● **Your goal**:
Any picture in the data below gets skipped; print all the rest exactly.

● **Data for review**:
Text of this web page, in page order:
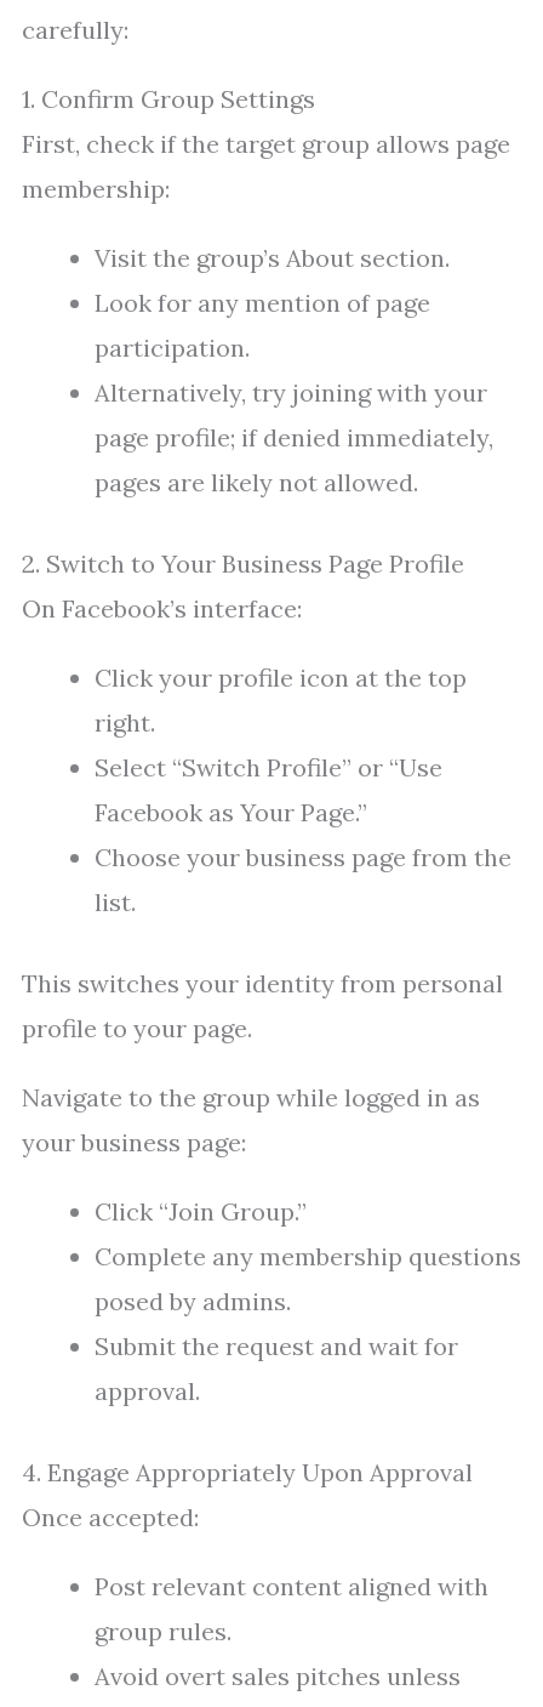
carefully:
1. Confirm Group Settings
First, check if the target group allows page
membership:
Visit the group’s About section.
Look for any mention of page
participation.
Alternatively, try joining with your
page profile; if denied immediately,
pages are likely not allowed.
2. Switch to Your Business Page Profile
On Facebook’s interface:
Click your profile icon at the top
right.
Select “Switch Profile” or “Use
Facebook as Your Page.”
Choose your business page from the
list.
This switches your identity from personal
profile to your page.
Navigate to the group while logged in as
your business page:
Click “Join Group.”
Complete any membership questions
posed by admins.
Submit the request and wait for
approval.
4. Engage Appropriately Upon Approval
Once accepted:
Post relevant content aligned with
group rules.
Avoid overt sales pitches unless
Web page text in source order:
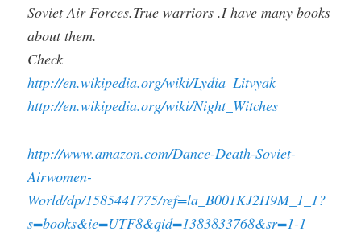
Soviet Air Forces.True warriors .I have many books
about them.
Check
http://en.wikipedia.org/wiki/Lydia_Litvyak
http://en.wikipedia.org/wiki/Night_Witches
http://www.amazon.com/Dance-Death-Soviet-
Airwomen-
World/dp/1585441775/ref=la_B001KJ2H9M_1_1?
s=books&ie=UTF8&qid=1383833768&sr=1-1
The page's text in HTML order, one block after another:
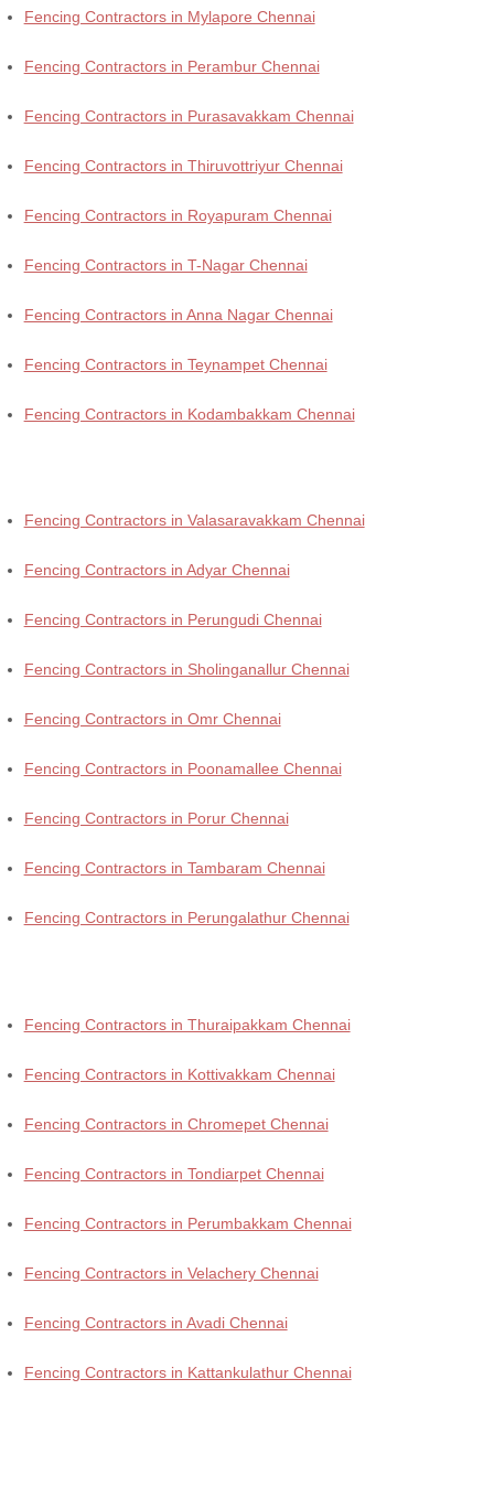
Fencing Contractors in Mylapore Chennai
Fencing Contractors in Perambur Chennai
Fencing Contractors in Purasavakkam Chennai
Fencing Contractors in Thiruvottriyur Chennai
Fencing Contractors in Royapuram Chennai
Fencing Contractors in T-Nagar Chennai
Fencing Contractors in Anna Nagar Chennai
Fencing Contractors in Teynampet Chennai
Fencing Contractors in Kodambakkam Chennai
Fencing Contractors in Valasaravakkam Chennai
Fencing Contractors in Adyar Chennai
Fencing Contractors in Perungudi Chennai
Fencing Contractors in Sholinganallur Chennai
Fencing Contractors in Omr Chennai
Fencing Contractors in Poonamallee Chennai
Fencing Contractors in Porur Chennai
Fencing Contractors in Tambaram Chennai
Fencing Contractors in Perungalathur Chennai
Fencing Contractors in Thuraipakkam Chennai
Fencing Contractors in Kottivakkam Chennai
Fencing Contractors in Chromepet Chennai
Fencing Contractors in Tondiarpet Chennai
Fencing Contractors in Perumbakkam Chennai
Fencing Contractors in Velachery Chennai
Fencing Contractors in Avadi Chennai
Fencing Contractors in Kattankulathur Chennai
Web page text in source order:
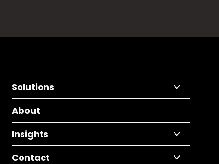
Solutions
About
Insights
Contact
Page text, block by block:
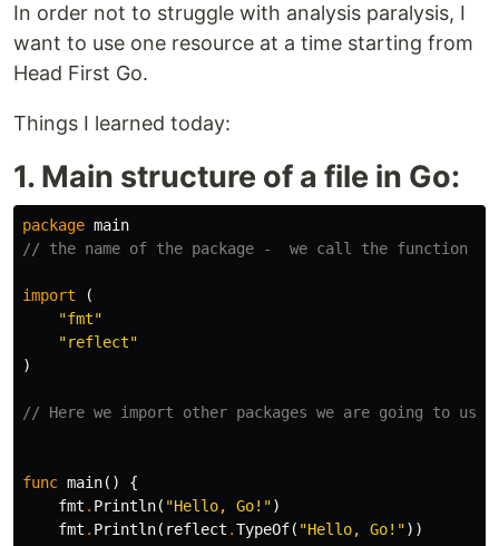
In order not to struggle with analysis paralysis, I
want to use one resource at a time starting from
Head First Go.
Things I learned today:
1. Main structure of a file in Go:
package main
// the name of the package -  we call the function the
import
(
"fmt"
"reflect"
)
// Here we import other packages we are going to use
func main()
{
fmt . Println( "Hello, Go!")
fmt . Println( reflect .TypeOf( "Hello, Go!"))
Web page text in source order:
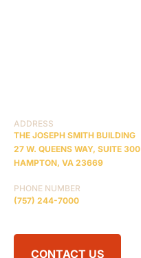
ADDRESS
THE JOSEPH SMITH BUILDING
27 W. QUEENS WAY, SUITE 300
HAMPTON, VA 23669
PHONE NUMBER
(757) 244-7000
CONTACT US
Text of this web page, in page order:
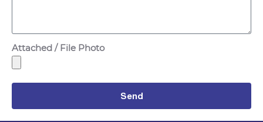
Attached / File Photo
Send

● **Exercise result**:
Text of this web page, in page order:
carefully:
1. Confirm Group Settings
First, check if the target group allows page
membership:
Visit the group’s About section.
Look for any mention of page
participation.
Alternatively, try joining with your
page profile; if denied immediately,
pages are likely not allowed.
2. Switch to Your Business Page Profile
On Facebook’s interface:
Click your profile icon at the top
right.
Select “Switch Profile” or “Use
Facebook as Your Page.”
Choose your business page from the
list.
This switches your identity from personal
profile to your page.
Navigate to the group while logged in as
your business page:
Click “Join Group.”
Complete any membership questions
posed by admins.
Submit the request and wait for
approval.
4. Engage Appropriately Upon Approval
Once accepted:
Post relevant content aligned with
group rules.
Avoid overt sales pitches unless
Web page text in source order:
Soviet Air Forces.True warriors .I have many books
about them.
Check
http://en.wikipedia.org/wiki/Lydia_Litvyak
http://en.wikipedia.org/wiki/Night_Witches
http://www.amazon.com/Dance-Death-Soviet-
Airwomen-
World/dp/1585441775/ref=la_B001KJ2H9M_1_1?
s=books&ie=UTF8&qid=1383833768&sr=1-1
The page's text in HTML order, one block after another:
Fencing Contractors in Mylapore Chennai
Fencing Contractors in Perambur Chennai
Fencing Contractors in Purasavakkam Chennai
Fencing Contractors in Thiruvottriyur Chennai
Fencing Contractors in Royapuram Chennai
Fencing Contractors in T-Nagar Chennai
Fencing Contractors in Anna Nagar Chennai
Fencing Contractors in Teynampet Chennai
Fencing Contractors in Kodambakkam Chennai
Fencing Contractors in Valasaravakkam Chennai
Fencing Contractors in Adyar Chennai
Fencing Contractors in Perungudi Chennai
Fencing Contractors in Sholinganallur Chennai
Fencing Contractors in Omr Chennai
Fencing Contractors in Poonamallee Chennai
Fencing Contractors in Porur Chennai
Fencing Contractors in Tambaram Chennai
Fencing Contractors in Perungalathur Chennai
Fencing Contractors in Thuraipakkam Chennai
Fencing Contractors in Kottivakkam Chennai
Fencing Contractors in Chromepet Chennai
Fencing Contractors in Tondiarpet Chennai
Fencing Contractors in Perumbakkam Chennai
Fencing Contractors in Velachery Chennai
Fencing Contractors in Avadi Chennai
Fencing Contractors in Kattankulathur Chennai
Web page text in source order:
Solutions
About
Insights
Contact
Page text, block by block:
In order not to struggle with analysis paralysis, I
want to use one resource at a time starting from
Head First Go.
Things I learned today:
1. Main structure of a file in Go:
package main
// the name of the package -  we call the function the
import
(
"fmt"
"reflect"
)
// Here we import other packages we are going to use
func main()
{
fmt . Println( "Hello, Go!")
fmt . Println( reflect .TypeOf( "Hello, Go!"))
Web page text in source order:
ADDRESS
THE JOSEPH SMITH BUILDING
27 W. QUEENS WAY, SUITE 300
HAMPTON, VA 23669
PHONE NUMBER
(757) 244-7000
CONTACT US
Text of this web page, in page order:
Attached / File Photo
Send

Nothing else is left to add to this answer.